I am going to let Doug Engmann, former chair of the Pacific Stock Exchange and president of the SF Planning Commission, make the point about the city attorney’s settlement today with Airbnb:
It’s a game changer. If other American cities follow San Francisco’s lead and hold Airbnb accountable for facilitating illegal activity, it could have a material impact on the company’s revenue and $30 billion valuation. Venture capitalists, private equity funds and institutional investors should be having second thoughts about an enterprise with a business model that ignores local laws, deprives working families of needed housing, and disrupts the lives of tenants, property owners and neighbors.
City Attorney Dennis Herrera announced yesterday that the tech giant had dropped its ill-conceived suit against the city. The city clearly had the upper hand: Cities can regulate land use; cities get to decide where hotels go and where residential areas go.
And it looked horrible for Airbnb to be suing its hometown.
So Herrera was able to set out terms that are largely favorable to the city – and that set a national precedent. Airbnb has agreed to what the city wants, thanks to legislation by Sups. David Campos and Aaron Peskin.
And what the city wants is simple: Airbnb, and other “homesharing” hosts (this isn’t sharing, by the way, it’s a commercial transaction) have to agree not to list any properties on their sites that don’t have a local license.
In exchange, the city agreed to make it easier to get a license, which is fine.
But the settlement shifts the burden of proof off the city and tenants and neighborhoods, which have complained for years about illegal Airbnb units, and forces the platform that is making huge amounts of money when landlords evict tenants and turn apartments into hotel room to comply with local law.
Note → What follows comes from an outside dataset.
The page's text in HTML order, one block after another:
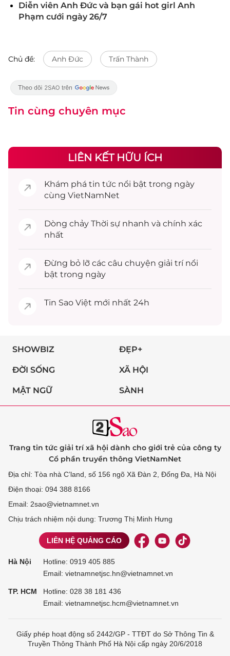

The settlement came just days after a hearing at the Board of Supes Government Audit and Oversight Committee at which city officials admitted that Airbnb’s claims of wanting to be a good neighbor were utterly bogus.
The vast majority of the Airbnb units in San Francisco are currently illegal. If the company actually follows the law, thousands of new housing units could come on the market.
The only thing the deal doesn’t do is go back five years, find all the illegal evictions, and give those tenants back their homes, at the rent they used to pay.
Maybe we can do that next.
And the city still has a huge enforcement job ahead: Landlords will continue to break the rules unless there are consequences.
In the meantime, maybe this will send a message to the tech industry in general (including Uber): You can’t just break the law and later ask to be legalized.
And I hope that Assemblymember David Chiu, who as a supe allowed Airbnb to operate without the rules that are now in place, and all of his supporters, including Sups. London Breed, Mark Farrell, Katy Tang and Malia Cohen and now-Senator Scott Wiener, look back on this and realize they were wrong.
Mayor Ed Lee, who told the Chronicle that this settlement was just dandy, was a big supporter of the legislation that allowed Airbnb to operate legally — without this new provision. For three years, his administration has done very little to crack down on the thousands of illegal operators.
Now the city’s going to have to enforce its new law — and make sure that about 6,000 unregistered listings are removed from the short-term rental market. We will see how that goes.